The TAT delivered its judgment in McKinsey and Company Inc. Africa Proprietary Ltd v. Commissioner of Legal Services and Board Coordination (Appeal No. 199 of 2020).
The appeal related to an assessment raised by the Kenya Revenue Authority (the KRA) for withholding tax on payments made by the Kenyan branch of McKinsey and Company Inc. Africa Proprietary Ltd (McKinsey Kenya Branch), a company incorporated in South Africa, to a related South African resident entity (McKinsey SA) for consultancy services provided to the McKinsey Kenya Branch.
In its appeal, McKinsey Kenya Branch argued that withholding tax should not be applicable on the payments for the consultancy services since:
- the DTT does not provide for withholding tax on payments of management and professional fees and thus, the payment should be subject to tax as business profits in South Africa under Article 7 of the DTT; and
- pursuant to Article 7 of the DTT, the profits of McKinsey SA should be taxable only in South Africa unless McKinsey SA carries on business in Kenya through a permanent establishment situated in Kenya.
Since McKinsey SA does not have a permanent establishment in Kenya, its business income should be subject to tax in South Africa.
On the other hand, the KRA argued that Kenyan withholding tax should be applicable on the consultancy payments made by McKinsey Kenya Branch since:
- the services comprised management and professional fees under the Kenyan Income Tax Act and should thus be subject to withholding tax at the rate of 20% (which is the rate applicable to payments made to non-resident persons without a permanent establishment in Kenya);
- the DTT does not contain an Article specifically addressing management and professional fees. Accordingly, such income should be taxed under Article 22 (3) of the DTT, which provides that items of income of a South African resident not specifically covered under other Articles of the DTT may also be taxed in Kenya; and
- Article 7(7) of the DTT gives precedence to all other Articles within the DTT, which have provided for the item of income in question.
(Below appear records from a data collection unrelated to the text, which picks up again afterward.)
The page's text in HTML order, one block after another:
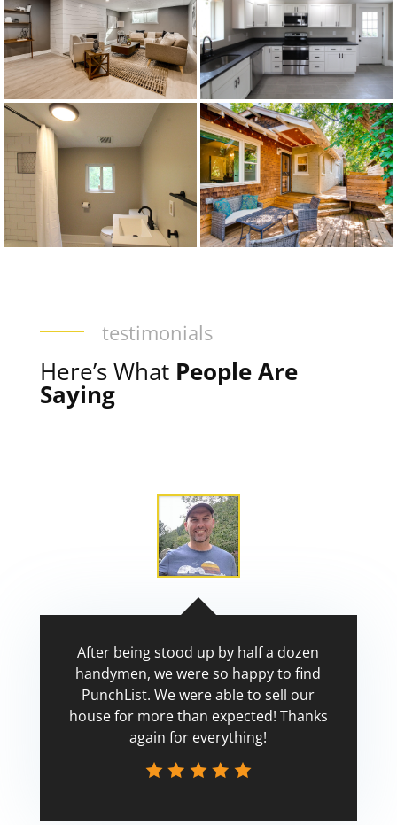
testimonials
Here’s What People Are
Saying
After being stood up by half a dozen
handymen, we were so happy to find
PunchList. We were able to sell our
house for more than expected! Thanks
again for everything!
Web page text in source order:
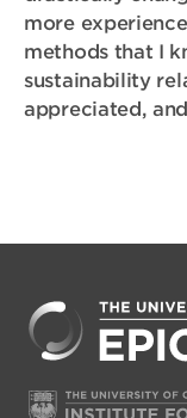
more
methods that I
sustainability
appreciated,

KRA’s argument was that, as consultancy services would be covered under Article 22 (other income), then Article 7 (business profits) would not apply to the consultancy services.
The TAT’s Judgment
The TAT dismissed the KRA’s assessment for withholding tax and held that:
- the consultancy fees should be taxed as business profits under Article 7 of the DTT since the services provided would fall within the definition of “business” under the Income Tax Act.
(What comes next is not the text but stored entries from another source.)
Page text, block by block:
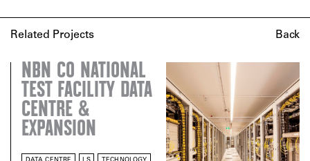
Related Projects Back
NBN CO NATIONAL
TEST FACILITY DATA
CENTRE &
EXPANSION
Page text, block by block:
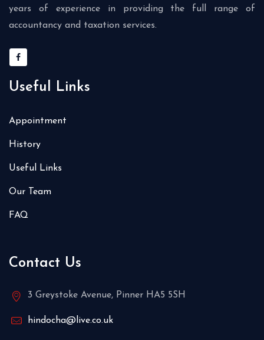
years of experience in providing the full range of
accountancy and taxation services.
Useful Links
Appointment
History
Useful Links
Our Team
FAQ
Contact Us
3 Greystoke Avenue, Pinner HA5 5SH
hindocha@live.co.uk

The TAT relied on the definition of “business” under the Income Tax Act since the DTT does not contain a definition for the term;
- since the KRA had not established that McKinsey SA has a permanent establishment in Kenya, the right to tax the consultancy fees is in the country of residence of McKinsey SA, in this case South Africa; and
- taxation as other income under Article 22 would only arise where taxation of the income has not otherwise been dealt with in the DTT. In this case, taxation of the consultancy services had been dealt with under Article 7 of the DTT and accordingly taxation under Article 22 would not be applicable.
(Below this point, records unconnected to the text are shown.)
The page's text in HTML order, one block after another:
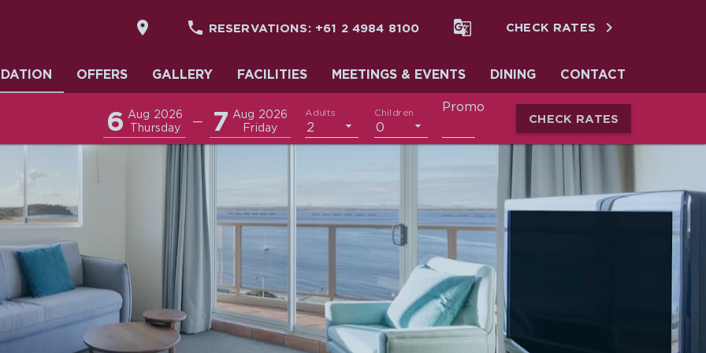
  RESERVATIONS: +61 2 4984 8100  CHECK RATES 
OFFERS GALLERY FACILITIES MEETINGS & EVENTS DINING CONTACT
EVENTS
6 Aug 2026
Thursday
— 7 Aug 2026
Friday
Adults
2
Children
0
Promo
CHECK RATES

Putting it into perspective
The TAT judgment brings some much needed clarity on a matter that has long been in dispute between the KRA and taxpayers on taxation of management and professional fees paid by Kenyan resident persons (or non-resident persons with a permanent establishment in Kenya) to non-resident persons under the Kenya-South Africa DTT, the Kenya-France DTT and the Kenya-Netherlands DTT (yet to come into force) which do not include articles expressly addressing management and professional fees.
It remains to be seen whether the KRA will appeal the judgment or grant refunds to (a) non-resident persons who have been subjected to withholding tax deductions on the basis of an erroneous interpretation of the above DTTs, or (b) Kenyan taxpayers (Kenyan resident persons or non-resident persons with a permanent establishment in Kenya) who have been subjected to penalties and interest for failure to deduct withholding tax on such payments based on the KRA’s erroneous assessment. This would also have an impact on Kenyan taxpayers who have borne such withholding taxes under contracts with gross up provisions.
Going forward, Kenyan persons entering into contracts for the provision of services with South African or French resident persons, should consider whether there is any need for gross up provisions in such contracts (since withholding tax will not be applicable on payments under such contracts).